Aha! “The establishment of the New Canaan Society for the Arts!” You see, whoever wrote that is aware that an 80-year “break” is too much to ignore. Betty wasn’t just an art lover, but also an artist herself. She was an accomplished and award-winning painter who was celebrated in a series of solo and group shows during her five prolific decades as an active painter. Having completed over three hundred finished works and hundreds of other sketches and unfinished paintings, it is known that she was constantly making art. RIP, Betty. The world is a better place because of you.
The gallery is large and open and allows for many New Canaan Society for the Arts members to showcase their talent – and to perhaps sell a piece or two. I often find myself right on the brink of buying a piece of art at these types of galleries, but I’ve only very rarely pulled the trigger. And I can’t really do it with Calvin in tow, because if I don’t buy something with a naked bum, he’ll throw a fit. And as we’ve established, Calvin doesn’t throw fits in art galleries.
My favorite piece, from a creative standpoint, was a “fire painting” by Lubomir Tomaszewski, seen here:
“Smoke paintings,” which the artist “paints” with smoke on paper, technically are similar, but are different in expression in relation to burnt paintings. This technique allows for creations of fascinating, airy, non-material visions, romantic ladies wandering under the light of the moon, illusions of dancers on stage, musical effects… Even though seemingly delicate, works created by this technique, accurately preserved by the artist, turn out incredibly lasting.
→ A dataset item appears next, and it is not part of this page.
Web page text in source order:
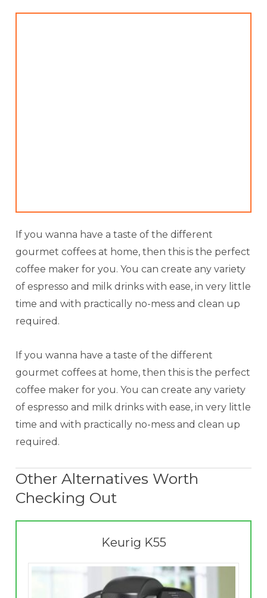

Tomaszewski’s fire and smoke “painings” are pretty awesome. http://www.lubomirtomaszewski.com/ But really, as one with zero artistic or photographic talent, all the local artists on display during the exhibit were pretty awesome. The gallery runs a member’s show every year, so maybe I’ll pop back down there in the future to buy one of Tomaszewski’s works.
As we wrapped up, I took the boys to the bathroom. I’m always keen to check out bathrooms at certain places we go; mostly breweries and art galleries. Here, as trying to, um, do one what does in such specialized rooms was a bit, um, uncomfortable with the judgey woman looking down at me. But shout out to whomever realized this would be a conversation piece in the bathroom at the Carriage Barn Arts Center in Waveny Park in New Canaan, CT.
For the record, none of us Wood boys were affected by her glare.